▶ **Try it**
As you print the data below, keep every line exactly as it is and leave the images behind.

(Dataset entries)
_ _ _ _
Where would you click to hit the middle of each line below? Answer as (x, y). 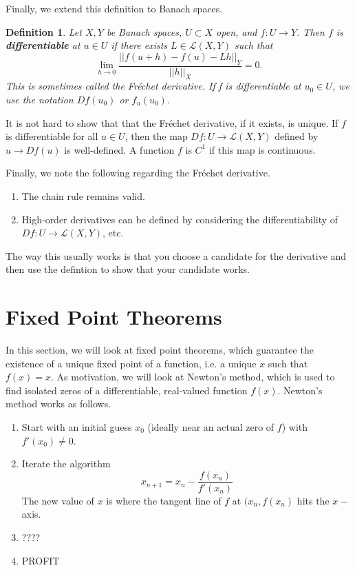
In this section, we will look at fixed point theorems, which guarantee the (160, 350)
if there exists (139, 45)
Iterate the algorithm (66, 464)
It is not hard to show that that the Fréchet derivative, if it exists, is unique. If (172, 122)
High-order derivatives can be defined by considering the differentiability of (180, 219)
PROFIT (41, 560)
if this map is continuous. (262, 149)
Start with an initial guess (77, 427)
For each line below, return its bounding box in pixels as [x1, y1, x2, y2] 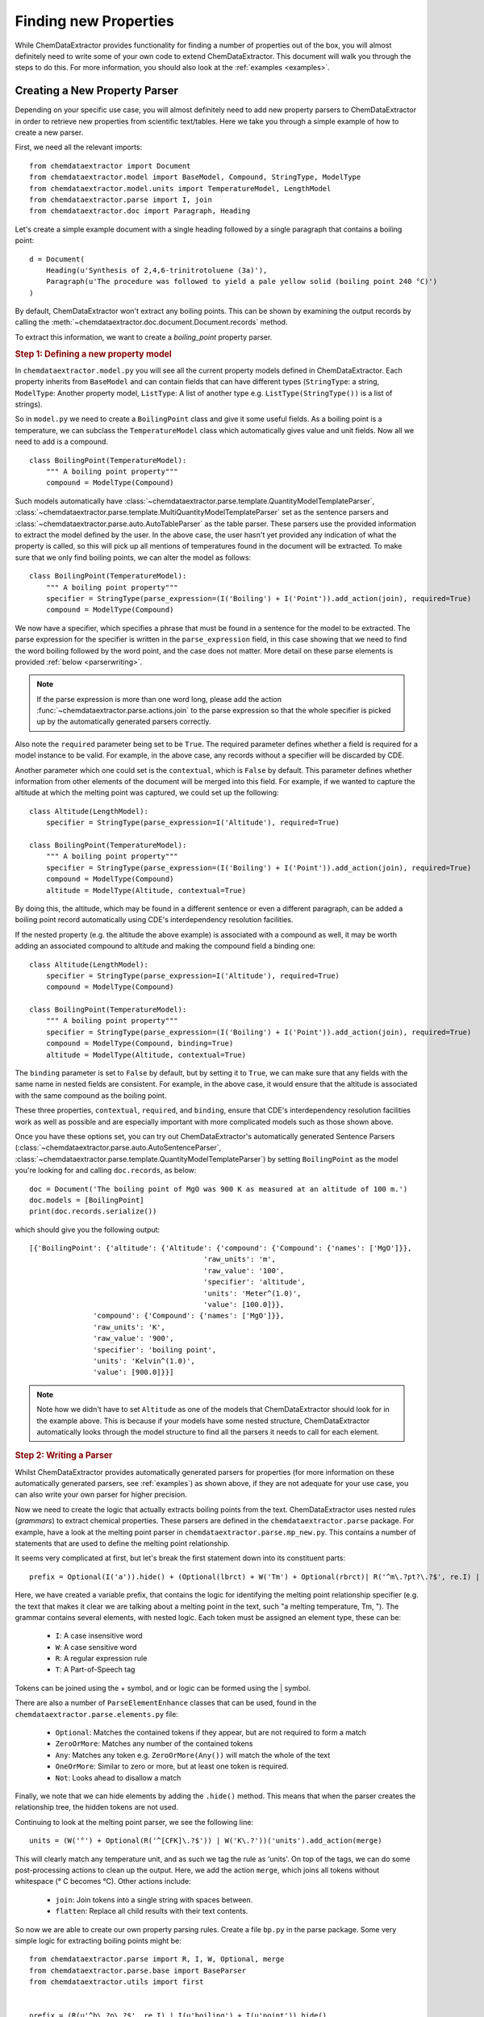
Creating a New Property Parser [15, 84, 179, 98]
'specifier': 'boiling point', [93, 1345, 217, 1355]
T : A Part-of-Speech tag [55, 1664, 136, 1674]
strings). [15, 399, 44, 409]
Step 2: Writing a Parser [15, 1450, 113, 1461]
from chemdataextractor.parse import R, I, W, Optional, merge [29, 1955, 285, 1964]
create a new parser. [15, 127, 84, 137]
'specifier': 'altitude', [202, 1277, 306, 1287]
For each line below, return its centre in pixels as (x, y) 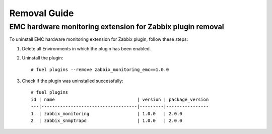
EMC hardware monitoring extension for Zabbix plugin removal (117, 27)
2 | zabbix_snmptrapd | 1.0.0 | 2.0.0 (107, 120)
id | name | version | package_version (120, 99)
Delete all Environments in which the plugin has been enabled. (86, 48)
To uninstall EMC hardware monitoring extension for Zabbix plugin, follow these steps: (99, 39)
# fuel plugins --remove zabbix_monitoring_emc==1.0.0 (100, 70)
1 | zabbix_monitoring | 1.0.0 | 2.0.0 (107, 114)
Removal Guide (42, 13)
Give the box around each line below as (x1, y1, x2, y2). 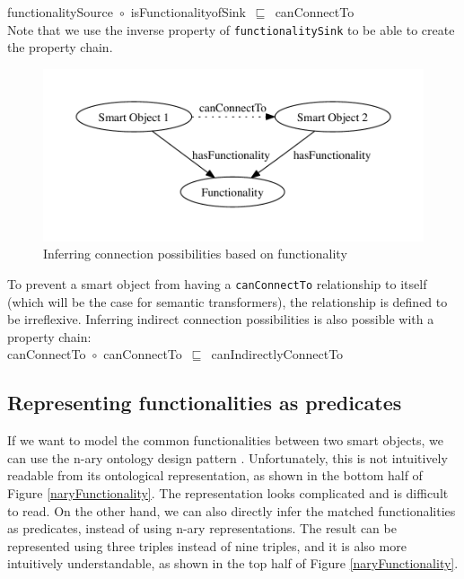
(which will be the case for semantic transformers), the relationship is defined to (7, 292, 448, 311)
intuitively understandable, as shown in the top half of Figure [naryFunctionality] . (7, 554, 459, 573)
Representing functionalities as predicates (7, 389, 402, 417)
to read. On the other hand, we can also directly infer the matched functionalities (7, 501, 456, 520)
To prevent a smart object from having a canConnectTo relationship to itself (7, 274, 427, 293)
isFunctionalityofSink (130, 3, 246, 21)
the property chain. (7, 38, 113, 57)
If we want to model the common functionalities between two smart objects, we (7, 431, 443, 450)
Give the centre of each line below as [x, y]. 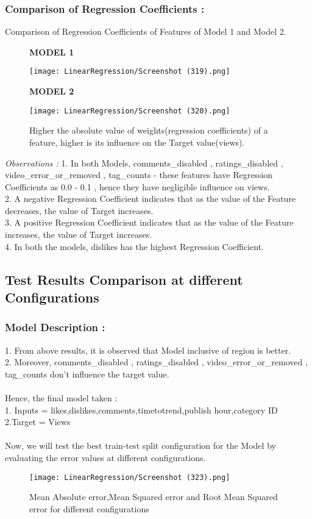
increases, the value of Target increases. [79, 234]
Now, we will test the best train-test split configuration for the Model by [140, 446]
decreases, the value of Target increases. [79, 210]
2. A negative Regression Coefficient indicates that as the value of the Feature [151, 199]
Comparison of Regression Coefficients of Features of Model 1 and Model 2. [146, 31]
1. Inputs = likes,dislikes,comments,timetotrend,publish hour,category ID [141, 410]
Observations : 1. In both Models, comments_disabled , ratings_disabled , [144, 163]
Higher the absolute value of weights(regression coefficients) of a [149, 130]
_ _ _ _
▶ **Response**
Where would you click to hit the middle of each line below? Answer as (x, y). 
In this section, we will look at fixed point theorems, which guarantee the (160, 350)
if there exists (139, 45)
Iterate the algorithm (66, 464)
It is not hard to show that that the Fréchet derivative, if it exists, is unique. If (172, 122)
High-order derivatives can be defined by considering the differentiability of (180, 219)
PROFIT (41, 560)
if this map is continuous. (262, 149)
Start with an initial guess (77, 427)
For each line below, return its bounding box in pixels as [x1, y1, x2, y2] 
Creating a New Property Parser [15, 84, 179, 98]
'specifier': 'boiling point', [93, 1345, 217, 1355]
T : A Part-of-Speech tag [55, 1664, 136, 1674]
strings). [15, 399, 44, 409]
Step 2: Writing a Parser [15, 1450, 113, 1461]
from chemdataextractor.parse import R, I, W, Optional, merge [29, 1955, 285, 1964]
create a new parser. [15, 127, 84, 137]
'specifier': 'altitude', [202, 1277, 306, 1287]
For each line below, return its centre in pixels as (x, y) 
EMC hardware monitoring extension for Zabbix plugin removal (117, 27)
2 | zabbix_snmptrapd | 1.0.0 | 2.0.0 (107, 120)
id | name | version | package_version (120, 99)
Delete all Environments in which the plugin has been enabled. (86, 48)
To uninstall EMC hardware monitoring extension for Zabbix plugin, follow these steps: (99, 39)
# fuel plugins --remove zabbix_monitoring_emc==1.0.0 (100, 70)
1 | zabbix_monitoring | 1.0.0 | 2.0.0 (107, 114)
Removal Guide (42, 13)
Give the box around each line below as (x1, y1, x2, y2). 
(which will be the case for semantic transformers), the relationship is defined to (7, 292, 448, 311)
intuitively understandable, as shown in the top half of Figure [naryFunctionality] . (7, 554, 459, 573)
Representing functionalities as predicates (7, 389, 402, 417)
to read. On the other hand, we can also directly infer the matched functionalities (7, 501, 456, 520)
To prevent a smart object from having a canConnectTo relationship to itself (7, 274, 427, 293)
isFunctionalityofSink (130, 3, 246, 21)
the property chain. (7, 38, 113, 57)
If we want to model the common functionalities between two smart objects, we (7, 431, 443, 450)
Give the centre of each line below as [x, y]. 
increases, the value of Target increases. [79, 234]
Now, we will test the best train-test split configuration for the Model by [140, 446]
decreases, the value of Target increases. [79, 210]
2. A negative Regression Coefficient indicates that as the value of the Feature [151, 199]
Comparison of Regression Coefficients of Features of Model 1 and Model 2. [146, 31]
1. Inputs = likes,dislikes,comments,timetotrend,publish hour,category ID [141, 410]
Observations : 1. In both Models, comments_disabled , ratings_disabled , [144, 163]
Higher the absolute value of weights(regression coefficients) of a [149, 130]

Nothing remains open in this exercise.